2. What are the Requirements of an EAT?
3. What kind of Arrangements are Permissible?

1. What are the requirements of a QEAA?
Property will be considered to be held in a QEAA if all of the following requirements are met:
(a) The property is titled in the name of the EAT or its subsidiary. The Rev. Proc. requires that "qualified indicia of ownership" of the property is held by the EAT. This requirement is met by either (i) deeding the property directly to the qualified intermediary or (ii) deeding the property to a single-member limited liability company owned by the EAT. When effectuating a reverse exchange under the safe harbor, All States forms a single-member LLC to hold the replacement property so as to protect the taxpayer from any liabilities arising from any of the other properties held by All States, and to protect All States from any liabilities arising from the replacement property;
(b) The taxpayer has the requisite intent. The taxpayer must have a bona fide intent that the property held by the EAT represent either replacement property or relinquished property in an exchange that is intended to qualify for non-recognition of gain (in whole or in part) or loss under section 1031;
(c) The parties enter into a written QEAA in a timely manner. No later than five business days after the transfer of qualified indicia of ownership of the property to the EAT, the taxpayer and the EAT enter into a written QEAA that provides that the EAT is holding the property for the benefit of the taxpayer in order to facilitate an exchange under section 1031 and the Rev. Proc. and that the taxpayer and the EAT agree to report the acquisition, holding, and disposition of the property as provided in the Rev. Proc. The agreement must specify that the EAT will be treated as the beneficial owner of the property for all federal income tax purposes.

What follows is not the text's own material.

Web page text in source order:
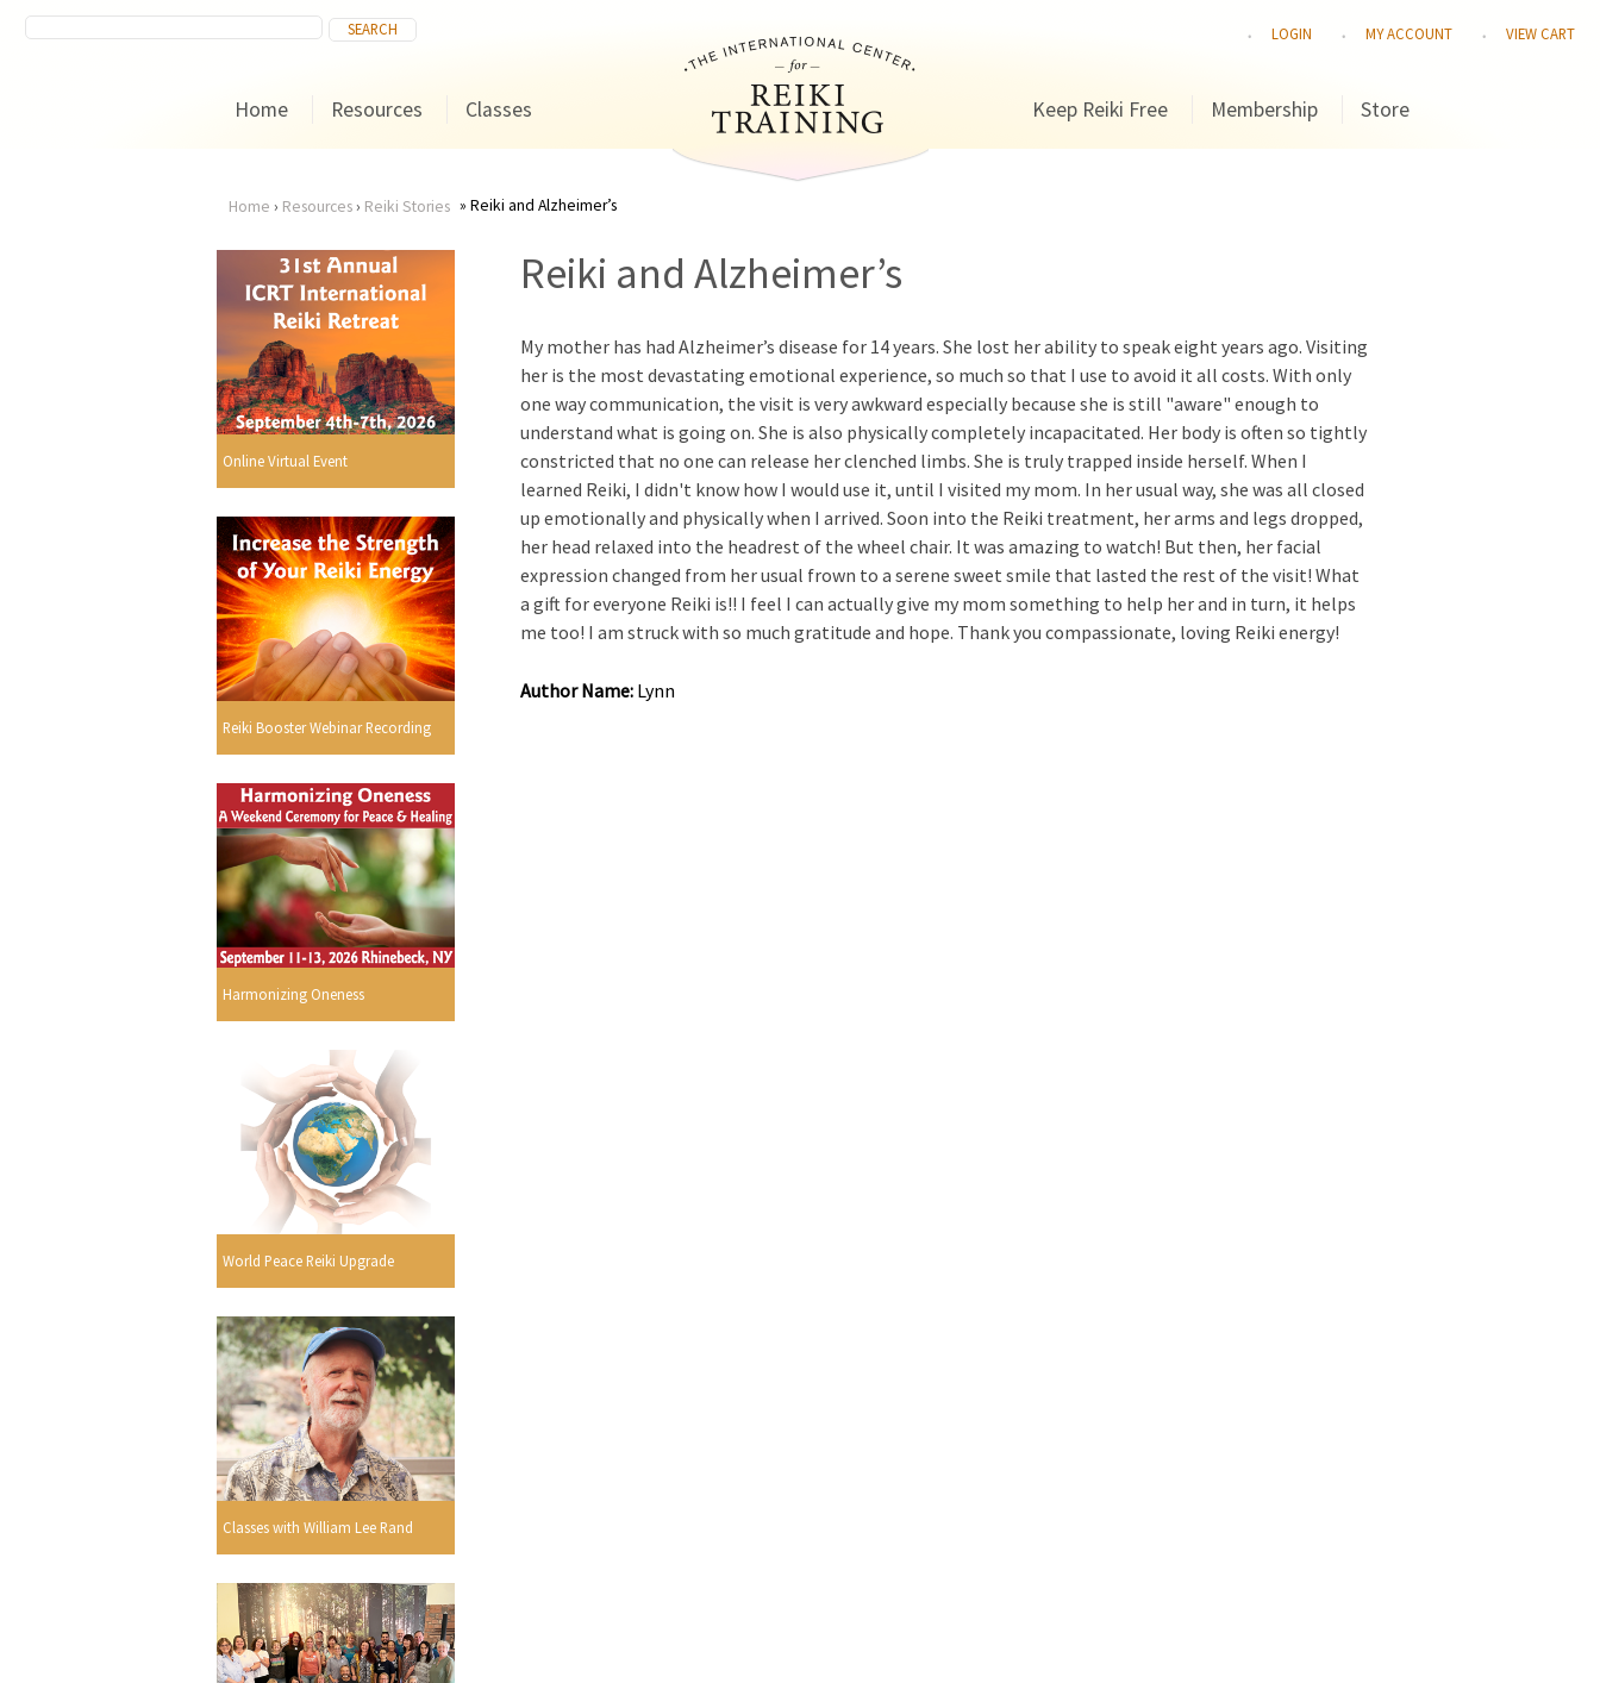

Both parties must report the federal income tax attributes of the property on their federal income tax returns in a manner consistent with the QEAA;
(d) 45 Day Requirement. The relinquished property must be identified within 45 days. Similar to forward deferred exchanges, the taxpayer may properly identify alternative and multiple properties;
(e) 180 Day Requirement. The exchange must close within 180 days after the transfer of qualified indicia of ownership of the property to the EAT; and
(f) Combined Time Requirement. The combined time period that the relinquished property and the replacement property are held in a QEAA does not exceed 180 days.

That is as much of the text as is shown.